Nevada Employers: Your Non-Compete May Be Invalid
Published: September 21, 2016
By: Melissa M. Whitehead
The Nevada Supreme Court recently issued a ruling that should have all Nevada employers asking an attorney to review the non-compete clauses they require their employees to sign. In Golden Road Motor Inn Inc. d/b/a Atlantis Casino Resort Spa v. Islam, 132 Nev.Adv.Op. 49 (July 21, 2016), the Nevada Supreme Court ruled a non-compete clause was unenforceable and, more importantly, the entire agreement was therefore wholly unenforceable.

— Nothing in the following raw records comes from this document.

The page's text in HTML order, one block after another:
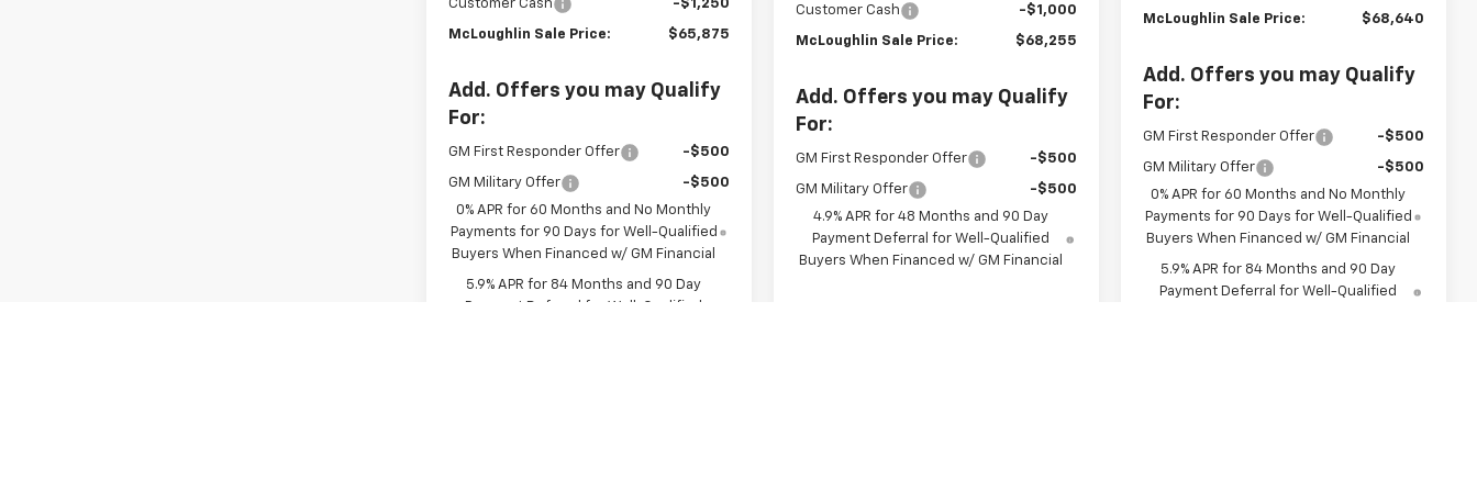
Customer Cash -$1,250
McLoughlin Sale Price: $65,875
Add. Offers you may Qualify
For:
GM First Responder Offer -$500
GM Military Offer
-$500
0% APR for 60 Months and No Monthly
Payments for 90 Days for Well-Qualified
Buyers When Financed w/ GM Financial
5.9% APR for 84 Months and 90 Day
Payment Deferral for Well-Qualified
Customer Cash
-$1,000
McLoughlin Sale Price: $68,255
Add. Offers you may Qualify
For:
GM First Responder Offer -$500
GM Military Offer
-$500
4.9% APR for 48 Months and 90 Day
Payment Deferral for Well-Qualified
Buyers When Financed w/ GM Financial
McLoughlin Sale Price: $68,640
Add. Offers you may Qualify
For:
GM First Responder Offer -$500
GM Military Offer
-$500
0% APR for 60 Months and No Monthly
Payments for 90 Days for Well-Qualified
Buyers When Financed w/ GM Financial
5.9% APR for 84 Months and 90 Day
Payment Deferral for Well-Qualified
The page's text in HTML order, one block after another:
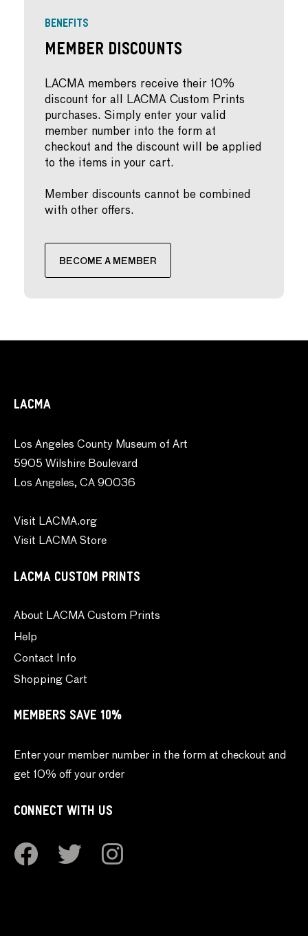
BENEFITS
Member Discounts
LACMA members receive their 10%
discount for all LACMA Custom Prints
purchases. Simply enter your valid
member number into the form at
checkout and the discount will be applied
to the items in your cart.
Member discounts cannot be combined
with other offers.
BECOME A MEMBER
LACMA
Los Angeles County Museum of Art
5905 Wilshire Boulevard
Los Angeles, CA 90036
Visit LACMA.org
Visit LACMA Store
LACMA CUSTOM PRINTS
About LACMA Custom Prints
Help
Contact Info
Shopping Cart
MEMBERS SAVE 10%
Enter your member number in the form at checkout and
get 10% off your order
CONNECT WITH US
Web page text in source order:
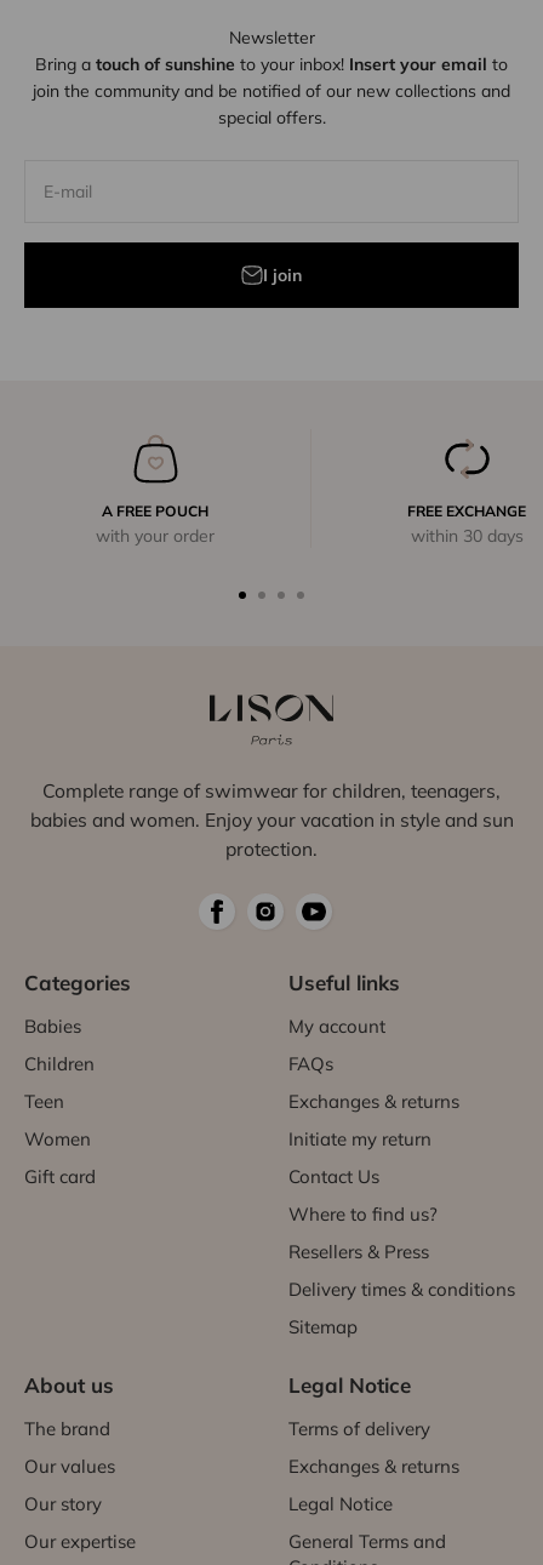
Newsletter
Bring a touch of sunshine to your inbox! Insert your email to
join the community and be notified of our new collections and
special offers.
E-mail
I join
A FREE POUCH
with your order
FREE EXCHANGE
within 30 days
Complete range of swimwear for children, teenagers,
babies and women. Enjoy your vacation in style and sun
protection.
Categories
Babies
Children
Teen
Women
Gift card
Useful links
My account
FAQs
Exchanges & returns
Initiate my return
Contact Us
Where to find us?
Resellers & Press
Delivery times & conditions
Sitemap
About us
The brand
Our values
Our story
Our expertise
Legal Notice
Terms of delivery
Exchanges & returns
Legal Notice
General Terms and
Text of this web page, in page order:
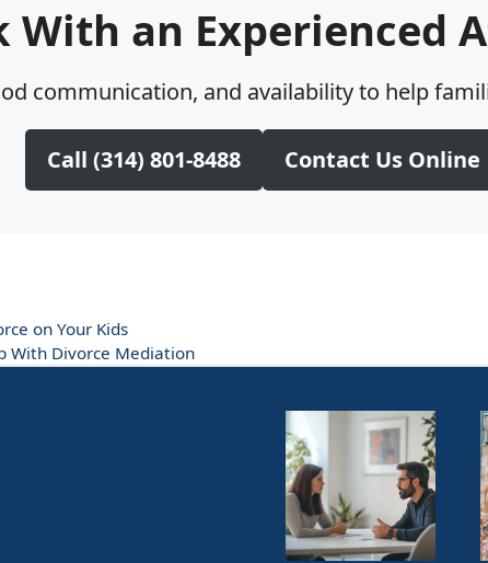
With an Experienced
communication, and availability to help
Call (314) 801-8488 Contact Us Online
on Your Kids
With Divorce Mediation

Generally, Nevada courts will uphold a non-compete agreement unless it is “unreasonable,” which is defined as a restraint of trade that “is greater than required for the protection of the person for whose benefit the restraint is imposed or imposes undue hardship upon the person restricted.” In the context of an employer’s non-compete agreement, there is no formula for deciding reasonableness, but courts will look at several factors, including the time and territory covered in the agreement. For example, Nevada courts have ruled that a five-year restriction was too great a hardship for the employee and was not necessary to protect the employer’s interests, and was thus unenforceable. Another non-complete clause which restricted an employee’s future employment anywhere “within fifty miles of any area which was the ‘target of a corporate plan for expansion’ was unreasonable” and unenforceable.